YOUR INSTRUCTIONS: For the data below, retype word for word the lines from the one containing "This instruction takes" through the one containing "da Bahia (PRB), tentativa"; drop the pictures.

INPUT:
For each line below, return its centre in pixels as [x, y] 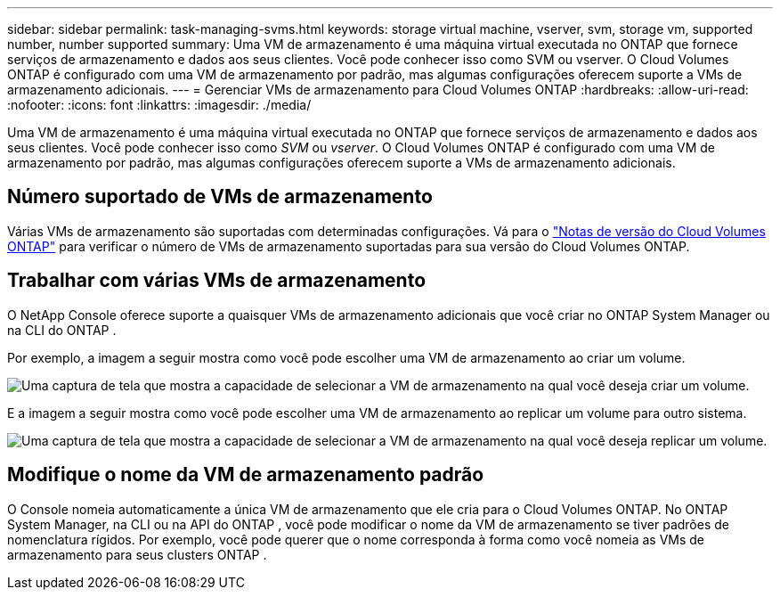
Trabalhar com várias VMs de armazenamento [217, 281]
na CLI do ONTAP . [62, 330]
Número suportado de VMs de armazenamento [220, 197]
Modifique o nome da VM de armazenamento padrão [246, 475]
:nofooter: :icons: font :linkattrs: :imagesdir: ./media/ [159, 105]
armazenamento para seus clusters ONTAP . [137, 554]
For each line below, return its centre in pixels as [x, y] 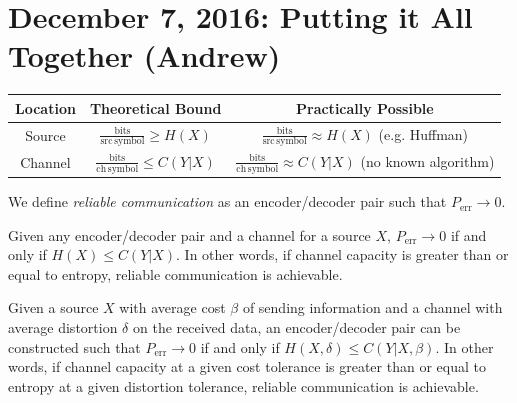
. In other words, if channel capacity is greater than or [342, 254]
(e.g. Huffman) [423, 133]
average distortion [63, 327]
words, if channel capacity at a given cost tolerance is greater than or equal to [247, 366]
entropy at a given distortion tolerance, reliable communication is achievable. [243, 385]
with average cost [172, 307]
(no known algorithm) [427, 160]
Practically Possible [365, 107]
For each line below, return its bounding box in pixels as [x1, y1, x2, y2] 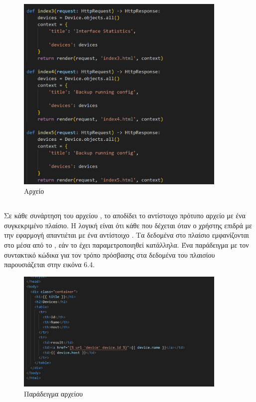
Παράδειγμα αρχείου [24, 388, 83, 399]
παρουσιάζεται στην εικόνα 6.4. [4, 259, 95, 270]
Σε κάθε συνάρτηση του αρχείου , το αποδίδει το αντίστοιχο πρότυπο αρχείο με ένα [4, 210, 246, 221]
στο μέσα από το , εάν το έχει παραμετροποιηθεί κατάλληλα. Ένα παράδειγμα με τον [4, 239, 249, 250]
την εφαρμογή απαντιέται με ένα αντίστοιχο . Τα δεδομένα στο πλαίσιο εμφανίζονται [4, 230, 249, 240]
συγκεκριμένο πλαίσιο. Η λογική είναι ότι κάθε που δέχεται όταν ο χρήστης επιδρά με [4, 220, 252, 230]
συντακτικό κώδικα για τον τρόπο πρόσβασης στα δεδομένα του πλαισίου [4, 249, 215, 260]
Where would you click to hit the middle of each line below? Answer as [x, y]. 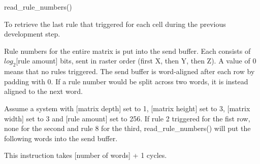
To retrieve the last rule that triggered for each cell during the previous [115, 24]
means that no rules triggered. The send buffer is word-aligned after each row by [129, 71]
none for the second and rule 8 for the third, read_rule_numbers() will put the [127, 128]
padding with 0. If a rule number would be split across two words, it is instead [126, 81]
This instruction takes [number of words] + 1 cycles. [86, 155]
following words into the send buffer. [61, 138]
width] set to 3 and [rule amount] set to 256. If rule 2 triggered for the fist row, [127, 118]
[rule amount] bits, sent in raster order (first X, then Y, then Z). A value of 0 [136, 61]
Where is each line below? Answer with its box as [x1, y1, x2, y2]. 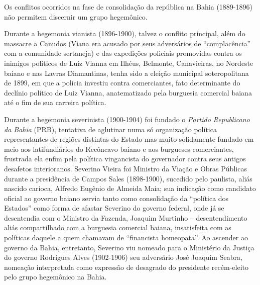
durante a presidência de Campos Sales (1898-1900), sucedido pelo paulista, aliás [4, 173, 252, 183]
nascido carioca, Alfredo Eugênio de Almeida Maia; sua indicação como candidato [4, 183, 256, 194]
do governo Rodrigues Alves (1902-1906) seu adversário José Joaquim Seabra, [4, 252, 242, 262]
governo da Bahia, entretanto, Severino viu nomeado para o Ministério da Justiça [4, 242, 254, 252]
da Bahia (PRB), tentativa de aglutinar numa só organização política [4, 124, 217, 134]
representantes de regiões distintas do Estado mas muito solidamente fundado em [4, 134, 254, 144]
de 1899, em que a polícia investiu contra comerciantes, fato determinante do [4, 77, 240, 88]
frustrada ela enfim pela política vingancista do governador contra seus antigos [4, 153, 246, 164]
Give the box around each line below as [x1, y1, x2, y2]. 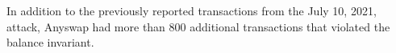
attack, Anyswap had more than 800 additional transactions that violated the [6, 18, 390, 35]
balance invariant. [6, 34, 94, 51]
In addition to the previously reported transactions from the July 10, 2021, [6, 2, 377, 18]
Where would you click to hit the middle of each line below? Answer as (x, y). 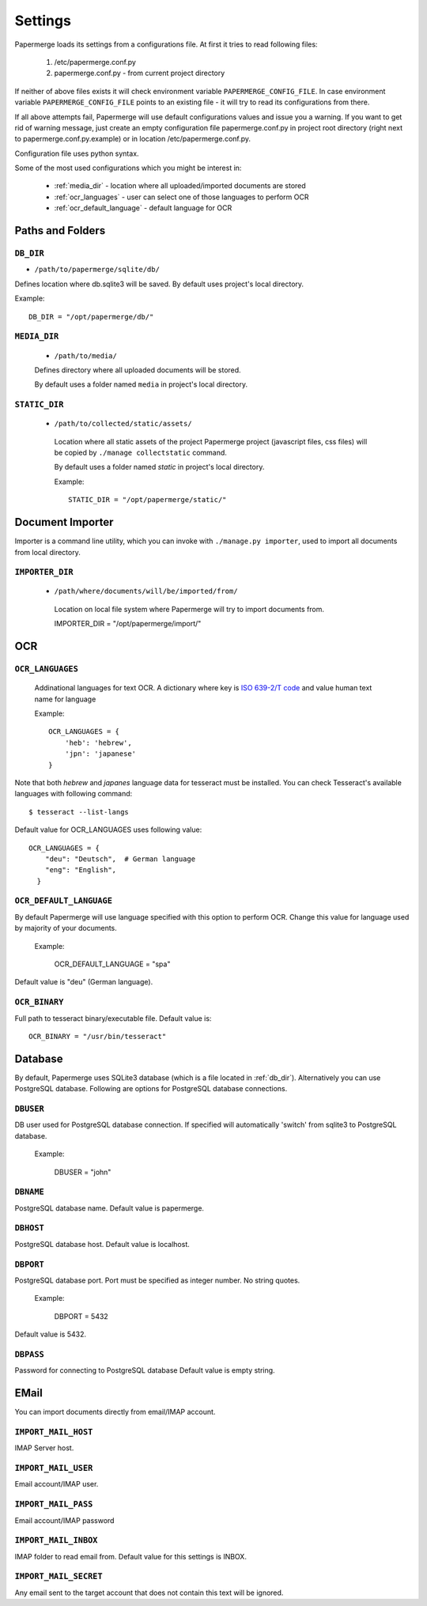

WRITTEN ANSWER:
This instruction takes [number of words] + 1 cycles. [86, 155]
following words into the send buffer. [61, 138]
width] set to 3 and [rule amount] set to 256. If rule 2 triggered for the fist row, [127, 118]
[rule amount] bits, sent in raster order (first X, then Y, then Z). A value of 0 [136, 61]
Where is each line below? Answer with its box as [x1, y1, x2, y2]. 
durante a presidência de Campos Sales (1898-1900), sucedido pelo paulista, aliás [4, 173, 252, 183]
nascido carioca, Alfredo Eugênio de Almeida Maia; sua indicação como candidato [4, 183, 256, 194]
do governo Rodrigues Alves (1902-1906) seu adversário José Joaquim Seabra, [4, 252, 242, 262]
governo da Bahia, entretanto, Severino viu nomeado para o Ministério da Justiça [4, 242, 254, 252]
da Bahia (PRB), tentativa de aglutinar numa só organização política [4, 124, 217, 134]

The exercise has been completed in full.